Task statement:
Find the word "more" in the listing; pull out each line holding it.

Extracted entries:
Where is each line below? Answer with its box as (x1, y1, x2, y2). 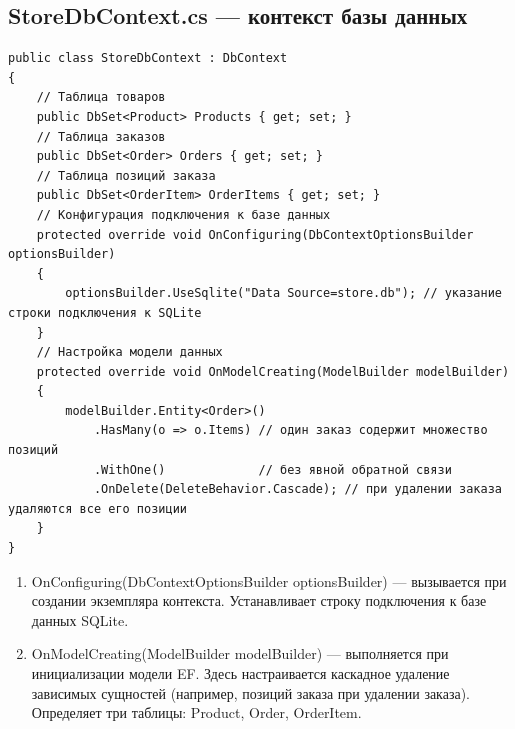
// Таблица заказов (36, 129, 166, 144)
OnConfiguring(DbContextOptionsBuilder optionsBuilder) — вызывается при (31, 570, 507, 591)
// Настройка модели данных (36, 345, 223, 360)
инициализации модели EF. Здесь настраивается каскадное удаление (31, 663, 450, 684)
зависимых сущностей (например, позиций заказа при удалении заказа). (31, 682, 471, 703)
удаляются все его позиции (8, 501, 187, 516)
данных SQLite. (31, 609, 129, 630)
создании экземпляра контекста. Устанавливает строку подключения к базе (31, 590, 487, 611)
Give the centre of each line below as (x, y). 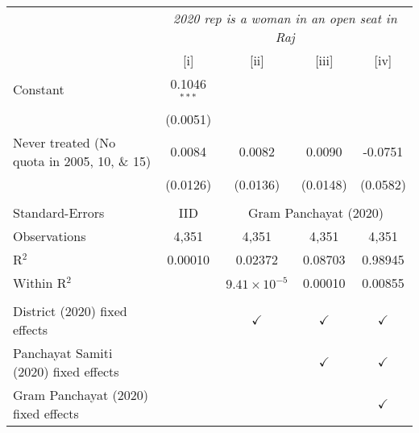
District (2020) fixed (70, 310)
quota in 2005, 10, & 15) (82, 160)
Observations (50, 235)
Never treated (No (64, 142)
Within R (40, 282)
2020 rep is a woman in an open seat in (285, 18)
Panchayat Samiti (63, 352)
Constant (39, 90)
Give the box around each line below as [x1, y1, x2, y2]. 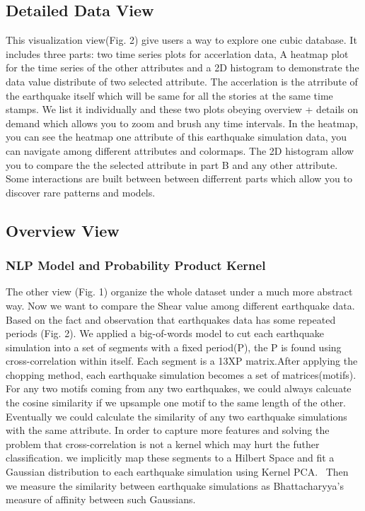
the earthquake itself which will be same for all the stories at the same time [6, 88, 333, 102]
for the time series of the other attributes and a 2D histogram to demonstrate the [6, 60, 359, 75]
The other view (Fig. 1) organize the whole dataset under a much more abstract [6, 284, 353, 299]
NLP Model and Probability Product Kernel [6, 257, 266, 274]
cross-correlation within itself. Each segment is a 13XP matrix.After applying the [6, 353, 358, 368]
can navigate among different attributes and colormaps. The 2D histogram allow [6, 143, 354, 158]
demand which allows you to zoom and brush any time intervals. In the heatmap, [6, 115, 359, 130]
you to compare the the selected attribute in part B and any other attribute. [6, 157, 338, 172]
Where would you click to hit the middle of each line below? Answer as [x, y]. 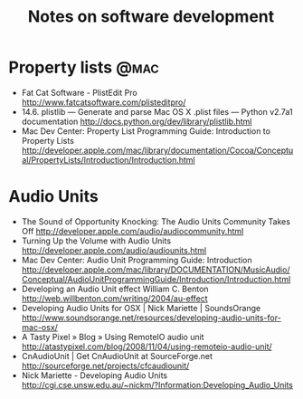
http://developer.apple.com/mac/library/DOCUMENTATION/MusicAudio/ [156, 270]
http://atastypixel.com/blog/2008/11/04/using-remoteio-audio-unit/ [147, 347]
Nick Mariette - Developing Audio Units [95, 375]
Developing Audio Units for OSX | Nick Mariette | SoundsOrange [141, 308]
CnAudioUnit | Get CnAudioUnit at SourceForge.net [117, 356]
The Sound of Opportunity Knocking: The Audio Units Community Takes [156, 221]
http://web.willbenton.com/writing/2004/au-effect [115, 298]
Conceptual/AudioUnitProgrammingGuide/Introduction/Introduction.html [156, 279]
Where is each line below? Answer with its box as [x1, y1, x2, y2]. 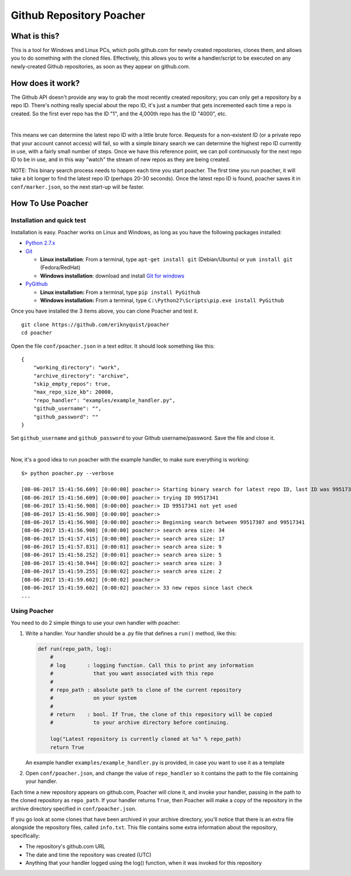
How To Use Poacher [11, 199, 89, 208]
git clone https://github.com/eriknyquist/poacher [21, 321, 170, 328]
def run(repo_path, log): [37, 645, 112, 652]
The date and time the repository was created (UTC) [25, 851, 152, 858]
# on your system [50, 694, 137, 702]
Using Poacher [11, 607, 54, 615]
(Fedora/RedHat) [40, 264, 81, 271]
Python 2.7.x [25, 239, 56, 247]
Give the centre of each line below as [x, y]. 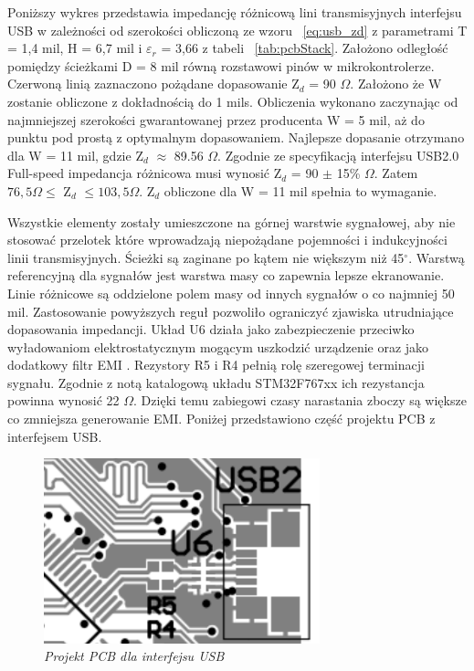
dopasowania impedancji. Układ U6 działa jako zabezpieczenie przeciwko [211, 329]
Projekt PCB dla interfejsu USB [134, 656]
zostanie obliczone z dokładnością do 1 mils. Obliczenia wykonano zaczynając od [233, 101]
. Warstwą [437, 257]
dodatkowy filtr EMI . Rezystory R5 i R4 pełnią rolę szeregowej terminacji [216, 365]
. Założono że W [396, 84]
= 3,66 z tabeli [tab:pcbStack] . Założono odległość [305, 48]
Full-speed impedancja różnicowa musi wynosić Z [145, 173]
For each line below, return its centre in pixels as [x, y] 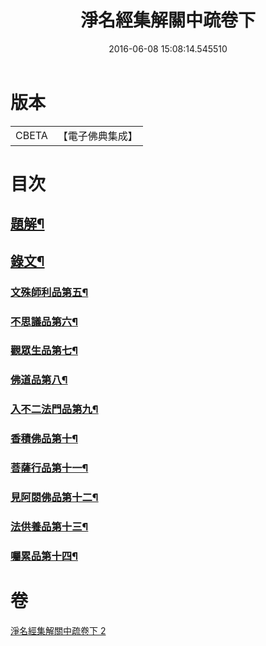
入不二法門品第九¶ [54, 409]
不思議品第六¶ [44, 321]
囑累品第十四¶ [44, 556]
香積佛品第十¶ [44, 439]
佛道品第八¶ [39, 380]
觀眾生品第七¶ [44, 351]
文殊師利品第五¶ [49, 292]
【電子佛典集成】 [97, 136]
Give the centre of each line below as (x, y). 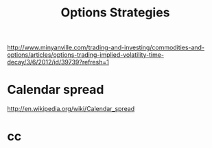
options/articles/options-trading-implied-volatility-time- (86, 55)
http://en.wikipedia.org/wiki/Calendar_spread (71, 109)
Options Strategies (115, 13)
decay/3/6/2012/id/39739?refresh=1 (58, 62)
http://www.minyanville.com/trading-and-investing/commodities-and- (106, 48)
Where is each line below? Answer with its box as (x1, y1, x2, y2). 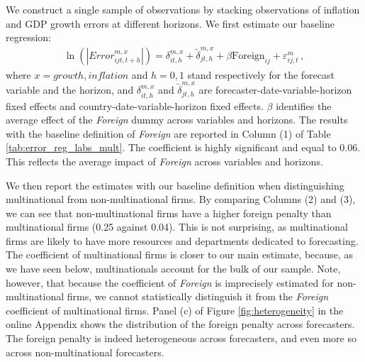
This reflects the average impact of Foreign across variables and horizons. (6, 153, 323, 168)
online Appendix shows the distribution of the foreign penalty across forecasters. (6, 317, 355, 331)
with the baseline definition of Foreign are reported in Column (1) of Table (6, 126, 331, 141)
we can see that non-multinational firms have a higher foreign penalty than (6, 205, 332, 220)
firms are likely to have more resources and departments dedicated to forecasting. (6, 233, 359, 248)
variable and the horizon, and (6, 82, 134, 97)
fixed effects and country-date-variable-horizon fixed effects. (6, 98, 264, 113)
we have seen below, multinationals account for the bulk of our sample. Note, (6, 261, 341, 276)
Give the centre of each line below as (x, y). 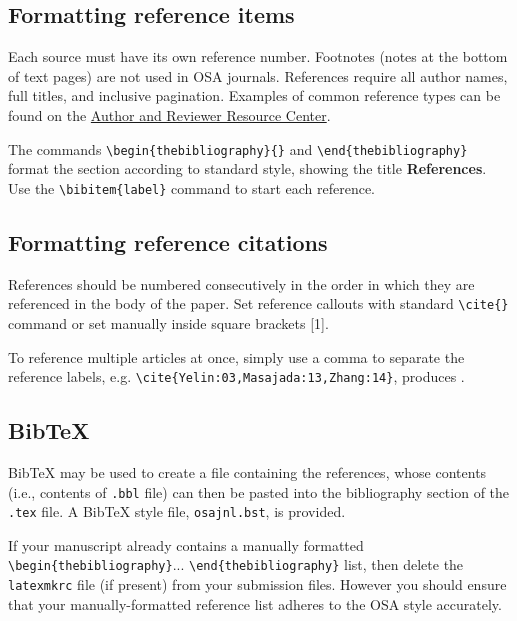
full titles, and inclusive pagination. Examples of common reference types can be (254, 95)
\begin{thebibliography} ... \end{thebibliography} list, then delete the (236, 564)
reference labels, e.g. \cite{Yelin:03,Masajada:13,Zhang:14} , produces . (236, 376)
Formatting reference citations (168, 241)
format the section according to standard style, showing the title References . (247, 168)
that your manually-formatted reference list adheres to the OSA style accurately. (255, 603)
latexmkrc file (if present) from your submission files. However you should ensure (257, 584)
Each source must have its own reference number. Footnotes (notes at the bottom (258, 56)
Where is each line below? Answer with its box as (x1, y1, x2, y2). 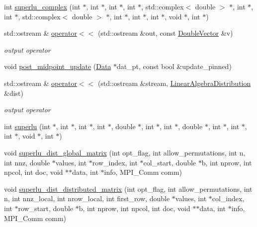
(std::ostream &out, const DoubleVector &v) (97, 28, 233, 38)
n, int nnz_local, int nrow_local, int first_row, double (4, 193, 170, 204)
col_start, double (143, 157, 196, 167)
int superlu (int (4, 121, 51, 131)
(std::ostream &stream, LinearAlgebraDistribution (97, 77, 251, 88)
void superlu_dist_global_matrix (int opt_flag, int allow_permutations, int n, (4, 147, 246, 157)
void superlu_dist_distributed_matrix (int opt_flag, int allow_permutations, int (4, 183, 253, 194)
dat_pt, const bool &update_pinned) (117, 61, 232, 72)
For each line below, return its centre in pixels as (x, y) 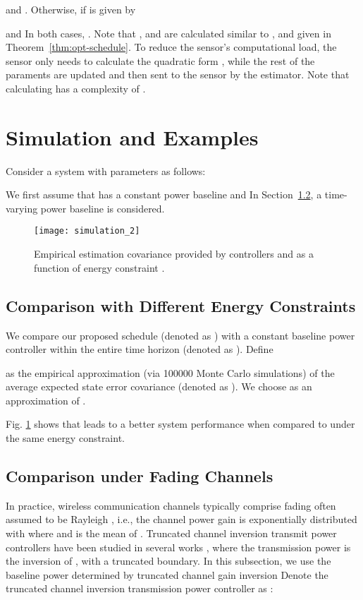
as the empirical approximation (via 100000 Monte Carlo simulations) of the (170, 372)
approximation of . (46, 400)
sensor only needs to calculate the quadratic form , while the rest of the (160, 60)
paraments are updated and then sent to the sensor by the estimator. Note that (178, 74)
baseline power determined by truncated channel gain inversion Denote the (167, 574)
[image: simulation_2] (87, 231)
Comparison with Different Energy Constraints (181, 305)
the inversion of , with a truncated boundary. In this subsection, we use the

Response to this exercise:
The other view (Fig. 1) organize the whole dataset under a much more abstract [6, 284, 353, 299]
firms are likely to have more resources and departments dedicated to forecasting. (6, 233, 359, 248)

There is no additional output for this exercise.